Only some of those things are in the Postal Service’s control.
Because it competes with United Parcel Service Inc. and FedEx Corp. in package delivery, the service is allowed to control prices for those services, so it could reverse the flat- rate pricing around which it’s centered its advertising.
It’s prohibited by law, though, from raising rates by more than inflation for letters and other products where it has a near-monopoly.
In 2011, with mail volume and revenue well past its peak, the service signed a contract with its largest union that prohibits most employees from being fired if the service wants to downsize. The service is now offering its second round of early-retirement incentives, giving as many as 114,000 American Postal Workers Union members $15,000 apiece to retire.

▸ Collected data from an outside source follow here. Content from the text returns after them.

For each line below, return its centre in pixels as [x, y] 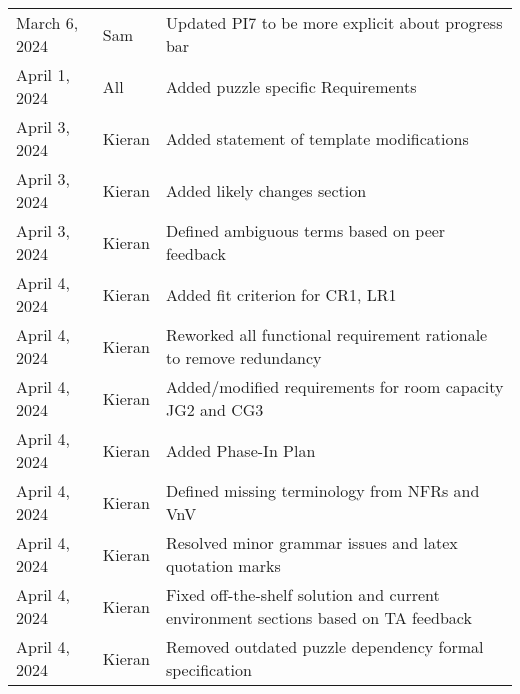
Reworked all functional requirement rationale [326, 334]
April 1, [43, 74]
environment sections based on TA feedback [318, 617]
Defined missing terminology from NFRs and [322, 490]
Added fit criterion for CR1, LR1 [281, 294]
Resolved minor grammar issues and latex [311, 542]
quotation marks [223, 565]
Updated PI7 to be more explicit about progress [334, 22]
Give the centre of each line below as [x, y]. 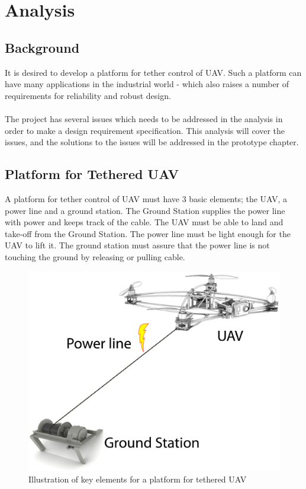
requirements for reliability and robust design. [88, 95]
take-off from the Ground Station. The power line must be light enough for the [148, 233]
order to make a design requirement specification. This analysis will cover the [145, 130]
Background [42, 47]
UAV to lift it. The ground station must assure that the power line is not [137, 245]
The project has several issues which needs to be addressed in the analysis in [144, 118]
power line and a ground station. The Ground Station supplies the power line [145, 210]
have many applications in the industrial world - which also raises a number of [147, 84]
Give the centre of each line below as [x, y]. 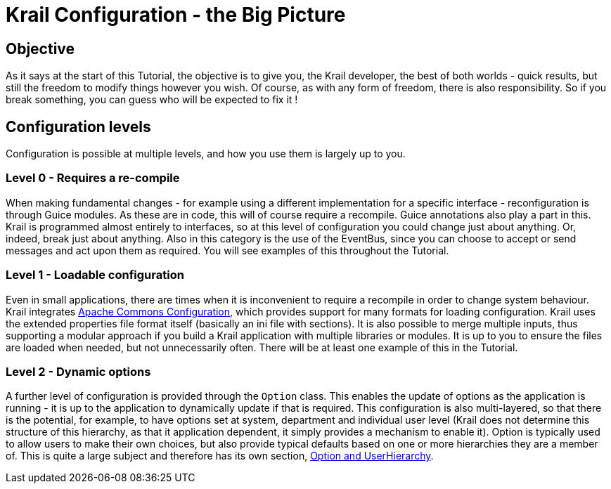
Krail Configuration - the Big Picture [176, 15]
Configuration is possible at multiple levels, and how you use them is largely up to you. [206, 154]
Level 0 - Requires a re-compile [93, 178]
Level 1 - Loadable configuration [95, 275]
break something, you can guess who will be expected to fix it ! [152, 100]
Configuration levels [78, 126]
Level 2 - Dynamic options [78, 371]
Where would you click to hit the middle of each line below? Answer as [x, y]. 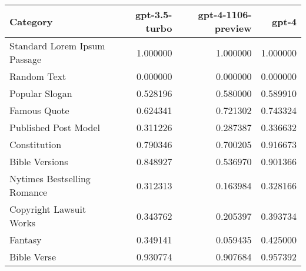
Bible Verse [33, 257]
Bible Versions [39, 161]
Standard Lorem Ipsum [57, 46]
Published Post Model [55, 127]
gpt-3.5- [154, 14]
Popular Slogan [41, 93]
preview [233, 28]
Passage [26, 59]
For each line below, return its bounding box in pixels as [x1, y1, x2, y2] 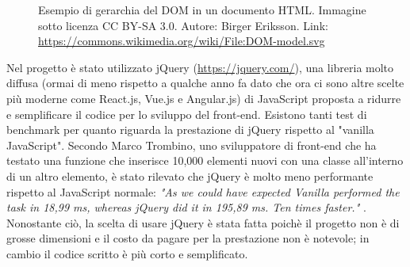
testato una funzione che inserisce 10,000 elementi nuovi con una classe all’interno [6, 152, 404, 169]
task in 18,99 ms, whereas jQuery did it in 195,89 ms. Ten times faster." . [6, 199, 366, 216]
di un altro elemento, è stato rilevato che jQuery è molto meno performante [6, 167, 374, 184]
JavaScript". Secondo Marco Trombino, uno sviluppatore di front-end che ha [6, 136, 377, 153]
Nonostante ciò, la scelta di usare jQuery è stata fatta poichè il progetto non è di [6, 214, 400, 231]
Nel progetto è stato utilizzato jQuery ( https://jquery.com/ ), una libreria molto [6, 59, 394, 75]
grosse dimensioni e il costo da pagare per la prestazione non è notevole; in [6, 230, 370, 246]
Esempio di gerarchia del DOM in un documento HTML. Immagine [38, 2, 366, 17]
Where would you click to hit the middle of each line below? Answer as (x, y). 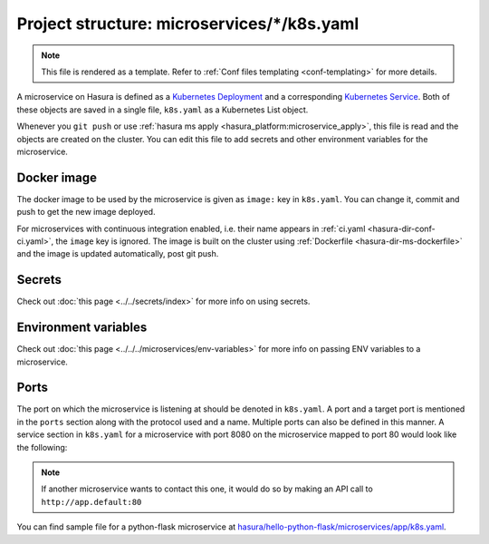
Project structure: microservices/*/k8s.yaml (188, 24)
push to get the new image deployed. (86, 212)
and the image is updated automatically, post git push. (118, 254)
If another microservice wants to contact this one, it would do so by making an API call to (207, 489)
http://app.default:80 (91, 502)
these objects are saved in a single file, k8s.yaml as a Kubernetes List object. (163, 110)
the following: (42, 447)
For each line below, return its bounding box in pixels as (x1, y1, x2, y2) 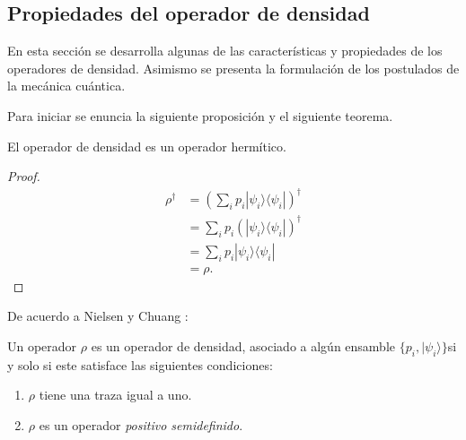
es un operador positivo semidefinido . (39, 416, 243, 435)
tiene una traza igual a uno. (39, 385, 192, 404)
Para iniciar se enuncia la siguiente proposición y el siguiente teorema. (7, 106, 393, 125)
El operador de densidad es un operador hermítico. (7, 136, 286, 155)
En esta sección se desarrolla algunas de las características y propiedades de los (7, 41, 443, 60)
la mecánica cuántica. (7, 76, 126, 95)
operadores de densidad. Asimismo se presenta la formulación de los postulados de (7, 58, 460, 77)
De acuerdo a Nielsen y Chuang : (7, 306, 189, 325)
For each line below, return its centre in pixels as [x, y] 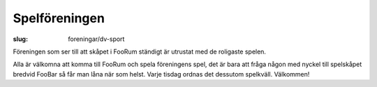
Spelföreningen [59, 18]
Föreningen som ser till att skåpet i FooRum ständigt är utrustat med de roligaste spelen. [140, 52]
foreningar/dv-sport [96, 39]
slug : [20, 39]
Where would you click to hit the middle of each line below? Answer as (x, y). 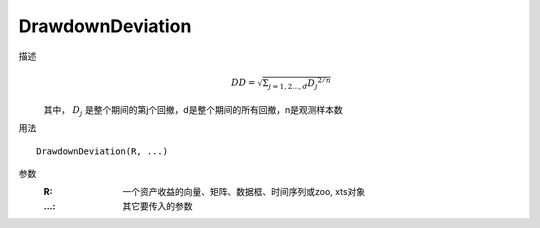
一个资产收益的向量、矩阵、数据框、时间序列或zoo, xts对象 (244, 192)
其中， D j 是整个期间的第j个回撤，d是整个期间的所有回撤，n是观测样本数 (193, 110)
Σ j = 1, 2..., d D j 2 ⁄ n (296, 83)
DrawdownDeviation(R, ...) (102, 151)
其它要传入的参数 (157, 206)
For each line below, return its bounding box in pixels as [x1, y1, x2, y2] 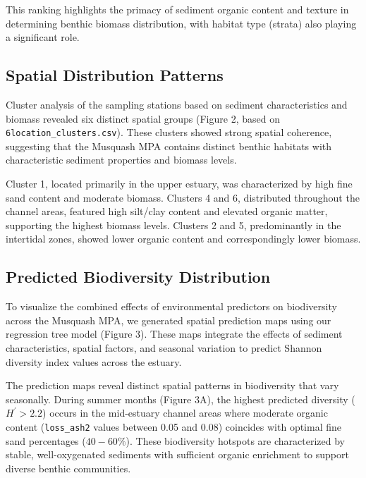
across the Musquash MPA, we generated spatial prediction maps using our [6, 312, 331, 327]
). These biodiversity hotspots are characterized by [126, 433, 345, 448]
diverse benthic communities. [6, 460, 131, 475]
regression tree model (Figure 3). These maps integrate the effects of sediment [6, 326, 343, 341]
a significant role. [6, 30, 80, 44]
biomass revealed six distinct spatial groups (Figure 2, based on [6, 111, 280, 125]
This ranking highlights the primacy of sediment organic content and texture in [6, 2, 349, 16]
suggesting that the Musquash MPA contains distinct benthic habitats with [6, 138, 331, 153]
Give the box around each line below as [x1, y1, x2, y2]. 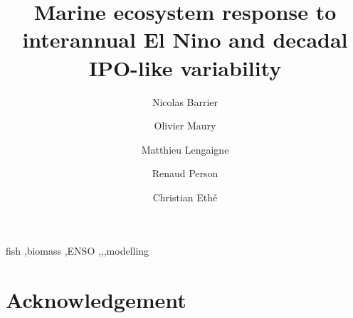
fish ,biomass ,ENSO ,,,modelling [6, 243, 149, 258]
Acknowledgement [6, 285, 186, 314]
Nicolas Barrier [152, 94, 218, 109]
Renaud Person [152, 166, 218, 181]
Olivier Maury [154, 118, 216, 133]
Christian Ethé [152, 189, 218, 204]
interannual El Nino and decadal [22, 25, 348, 54]
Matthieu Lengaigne [141, 142, 229, 157]
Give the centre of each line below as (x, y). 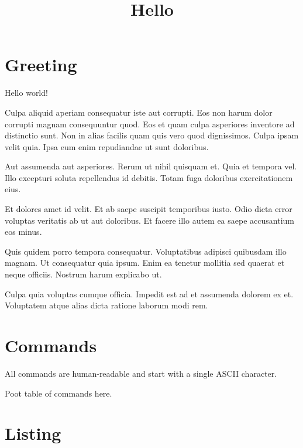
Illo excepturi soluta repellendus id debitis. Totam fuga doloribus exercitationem (149, 177)
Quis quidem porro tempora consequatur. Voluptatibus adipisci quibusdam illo (146, 251)
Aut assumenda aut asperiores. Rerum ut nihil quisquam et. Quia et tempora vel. (151, 166)
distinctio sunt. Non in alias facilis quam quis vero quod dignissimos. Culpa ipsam (152, 135)
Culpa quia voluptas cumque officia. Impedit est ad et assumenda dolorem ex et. (149, 294)
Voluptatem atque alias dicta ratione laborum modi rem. (106, 305)
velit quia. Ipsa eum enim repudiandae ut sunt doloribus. (107, 146)
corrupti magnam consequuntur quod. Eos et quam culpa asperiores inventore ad (150, 124)
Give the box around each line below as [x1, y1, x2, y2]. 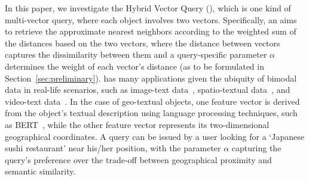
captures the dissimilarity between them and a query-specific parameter [5, 48, 267, 61]
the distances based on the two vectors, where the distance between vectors [5, 36, 280, 49]
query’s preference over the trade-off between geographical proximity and [5, 153, 272, 166]
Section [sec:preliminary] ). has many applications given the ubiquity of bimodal [5, 71, 297, 84]
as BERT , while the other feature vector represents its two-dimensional [5, 118, 270, 130]
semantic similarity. [5, 165, 76, 177]
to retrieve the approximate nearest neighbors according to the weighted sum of [5, 25, 296, 38]
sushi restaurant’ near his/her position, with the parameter [5, 142, 221, 154]
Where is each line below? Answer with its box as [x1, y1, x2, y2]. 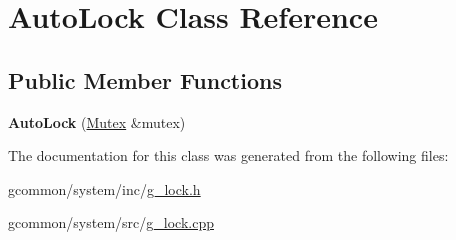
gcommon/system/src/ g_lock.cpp [8, 212, 214, 233]
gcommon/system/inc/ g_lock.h [8, 178, 201, 199]
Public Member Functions [8, 64, 282, 95]
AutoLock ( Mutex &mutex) [8, 111, 186, 132]
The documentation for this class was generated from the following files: [8, 145, 449, 166]
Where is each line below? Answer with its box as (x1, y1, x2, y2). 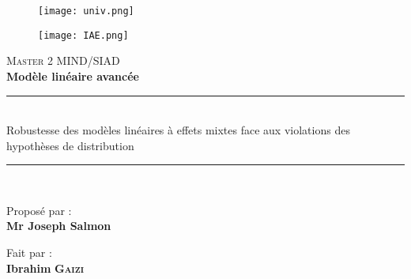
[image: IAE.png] (38, 29, 129, 41)
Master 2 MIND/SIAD (6, 52, 120, 69)
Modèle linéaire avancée (6, 67, 139, 84)
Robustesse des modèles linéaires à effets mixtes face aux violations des (6, 122, 350, 138)
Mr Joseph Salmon (6, 217, 111, 234)
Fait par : (6, 244, 52, 261)
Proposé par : (6, 202, 72, 218)
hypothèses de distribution (6, 137, 134, 153)
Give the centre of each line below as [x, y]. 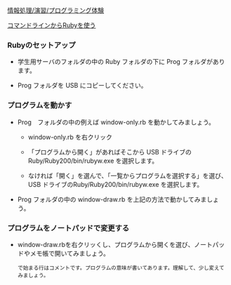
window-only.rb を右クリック [70, 137]
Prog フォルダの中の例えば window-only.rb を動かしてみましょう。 [116, 122]
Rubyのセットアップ [41, 45]
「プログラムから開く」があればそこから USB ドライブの [110, 152]
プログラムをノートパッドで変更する [68, 228]
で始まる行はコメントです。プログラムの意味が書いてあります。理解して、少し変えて [121, 268]
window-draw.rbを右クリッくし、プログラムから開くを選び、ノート [115, 244]
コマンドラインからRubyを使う [52, 25]

More than 20,000 workers have accepted with time still to go to until the Dec. 3 deadline, David Partenheimer, a Postal Service spokesman, said.
The Postal Service is cutting other costs within its control, such as energy use, and increasing worker productivity by doing its work with fewer people, Donahoe said.
“We look at this as trying to look at the cost issues while at the same time balancing the benefits that people are looking for, that is consistent delivery for customers, affordable prices for customers,” Donahoe said. “From an employee perspective, they’re looking for a safe working environment in terms of ‘do I have a dependable paycheck and retirement.’”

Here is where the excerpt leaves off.